VMware vCenter Server 7.0.x
VMware vCenter Server 7.0.2

Cause

High percpu memory usage is caused by huge number of dying memory cgroups as result of frequent "VMware Pod" service restart. The concern of dying memory cgroups was discussed on Linux Plumbers 2020. The percpu memory overhead is especially high on VM with CPU Hot Add enabled.

Resolution

This issue is resolved in vCenter Server 7.0 U2c.

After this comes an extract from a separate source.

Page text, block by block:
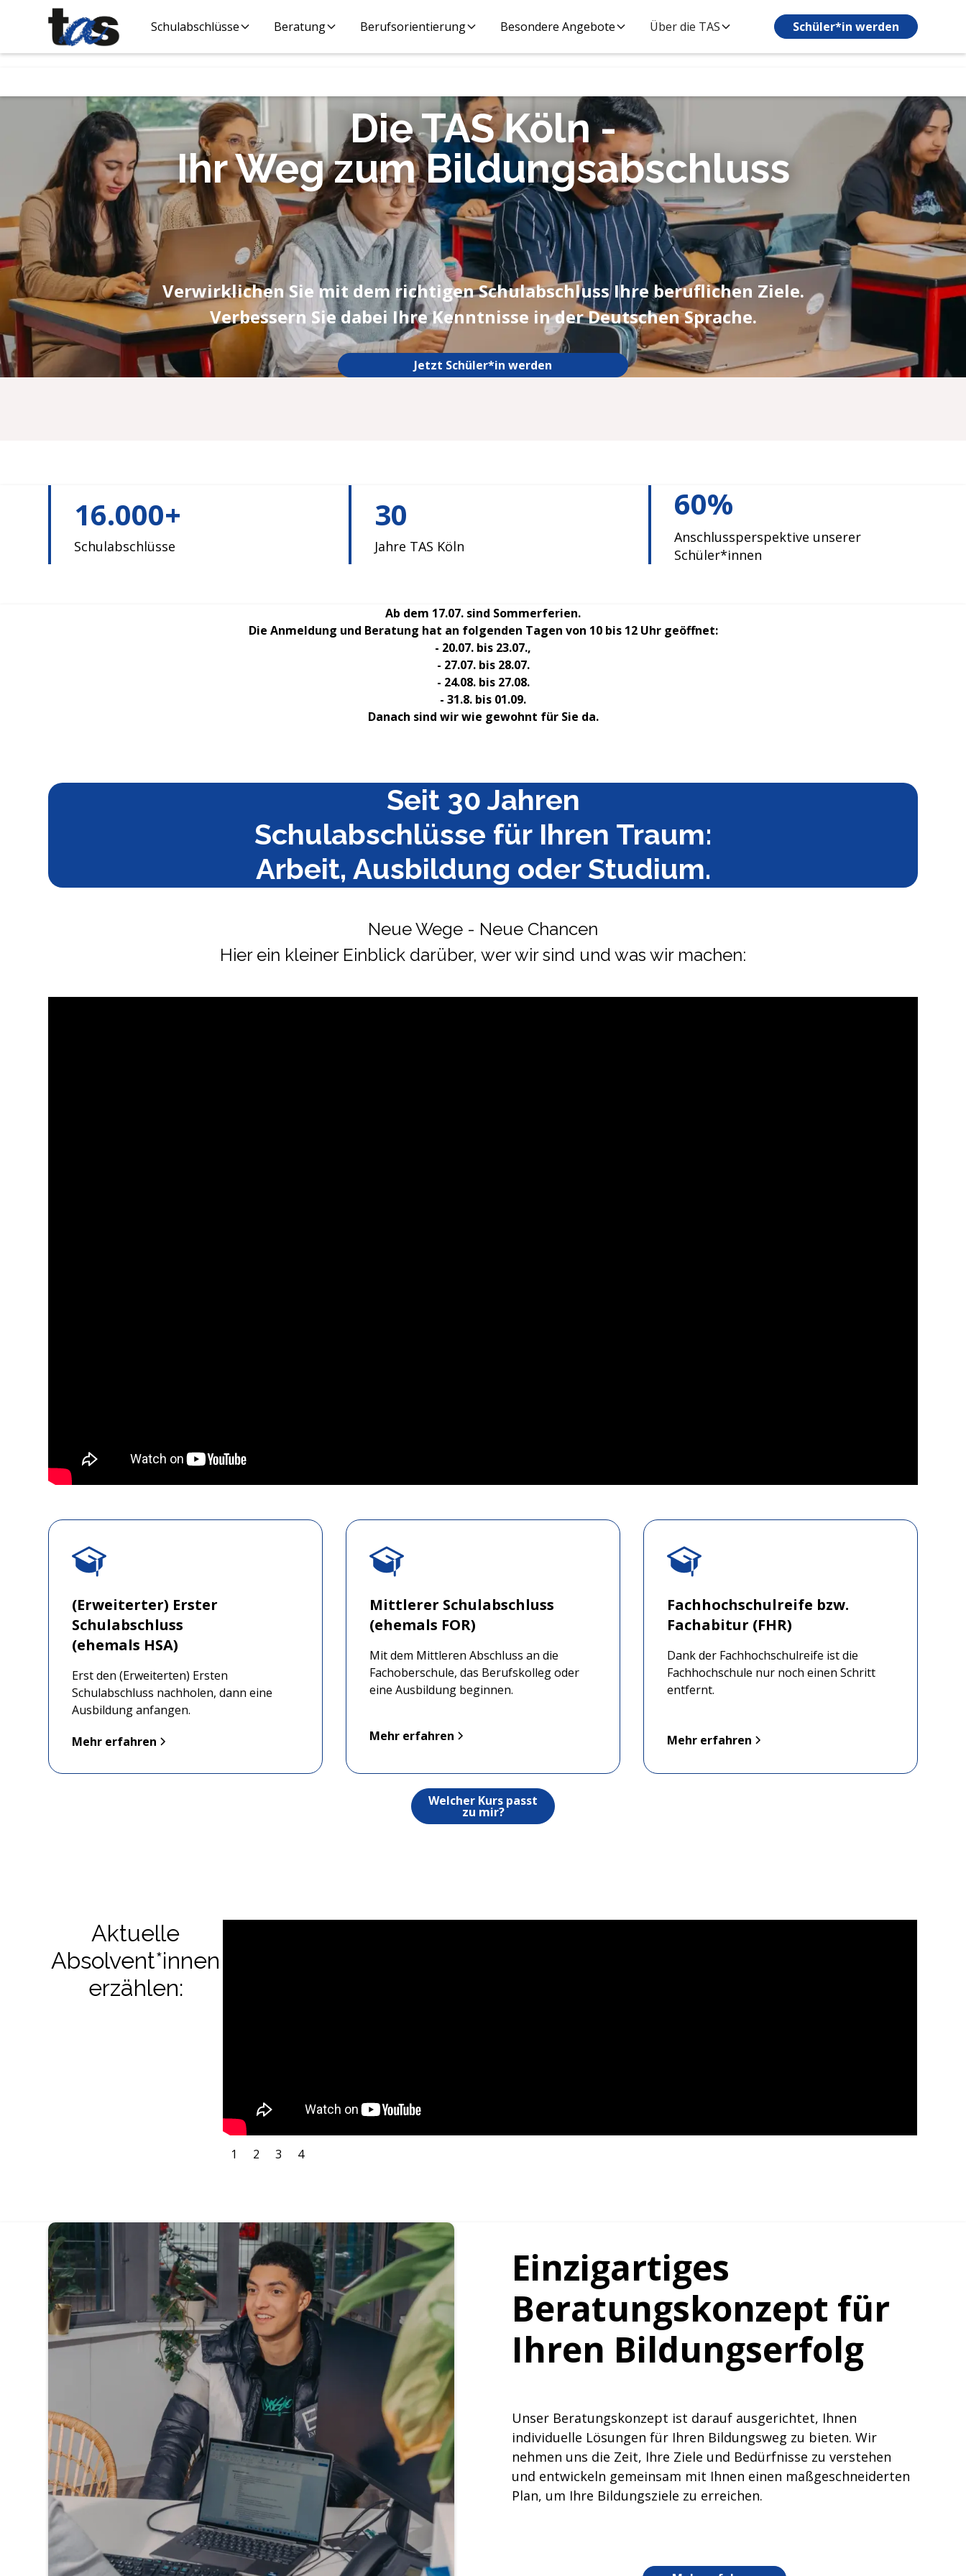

For more information, see VMware vCenter Server 7.0 Update 2c Release Notes

Workaround:
To workaround this issue :
  1. Stop and disable vmware-pod service so the percpu memory usage won't grow further.
    • Login to VCSA using SSH (putty)
    • Execute the below commands to stop and disable "vmware-pod" service (Note: It is safe to disable vmware-pod service in on-prem environments)
      • systemctl stop vmware-pod
      • systemctl disable vmware-pod
      • KB_83824_5.jpg
  2. [Immediate action] - no reboot required: drop caches to free dirty pages which will release hanging memory cgroups in dying state. Most of percpu memory will be freed.
    • Login to VCSA using SSH (putty)
    • Execute below command to drop caches
      • echo 3 > /proc/sys/vm/drop_caches
      • KB_83824_4.jpg
  3. [Recommended] Disable kernel memory accounting for cgroups. Reboot required.
    • Login to VCSA using SSH (putty)
    • Edit file /boot/photon.cfg using VI editor
      • KB_83824_2.jpg
    • Add cgroup.memory=nokmem parameter to the end of  photon_cmdline=
      • KB_83824_3.jpg
    • Save the file using 'Esc + wq!' and exit VI editor
    • Reboot VCSA
  4. [Optional] Disable CPU Hot Add of VCSA VM if not needed. VM power off required.
    • Shutdown the vCenter Server Appliance Virtual Machine
    • Right-click a virtual machine in the inventory and select Edit Settings.
    • On the Virtual Hardware tab, expand CPU, and uncheck Enable CPU Hot Add.